Assume that a procedure yields a binomial distribution with a trial repeated n times. Use the binomial probability formula to find the probability of x successes given the probability p of success on a single trial. n=19, x=15 p=.85, find P(15)

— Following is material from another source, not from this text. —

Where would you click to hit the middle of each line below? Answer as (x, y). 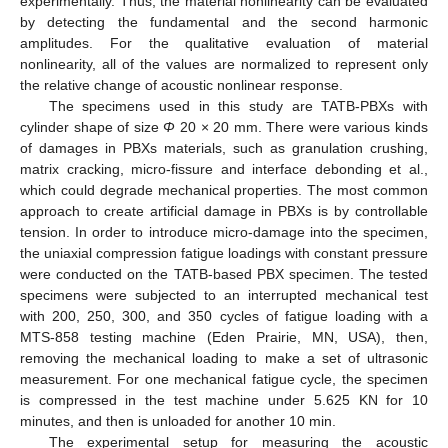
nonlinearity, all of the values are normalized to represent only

To find the probability of exactly x successes (P(x)) in a binomial distribution, we can use the binomial probability formula:
P(x) = (nCx) * p^x * (1 - p)^(n - x)
Where:
- n is the number of trials
- x is the number of successes
- p is the probability of success on a single trial
- (nCx) represents the combination or "n choose x" which is calculated as n! / (x!(n - x)!)
In this case, n = 19, x = 15, and p = 0.85. We need to find P(15).
Using the provided values, the calculation becomes:
P(15) = (19C15) * (0.85)^15 * (1 - 0.85)^(19 - 15)
Now, let's break down each component of the formula:
1. (19C15) = 19! / (15!(19 - 15)!) = (19 * 18 * 17 * 16) / (4 * 3 * 2 * 1) = 38,760 / 24 = 1,615
2. (0.85)^15 = 0.085^2 * 0.85^13 = 0.00075 * (0.85^13) ≈ 0.00075 * 0.036 = 0.000027
3. (1 - 0.85)^(19 - 15) = 0.15^4 = 0.00050625
By substituting these values back into the formula, we have:
P(15) = 1,615 * 0.000027 * 0.00050625 ≈ 0.0213
Therefore, the probability of having exactly 15 successes (x = 15) in a binomial distribution with n = 19 trials and p = 0.85 is approximately 0.0213.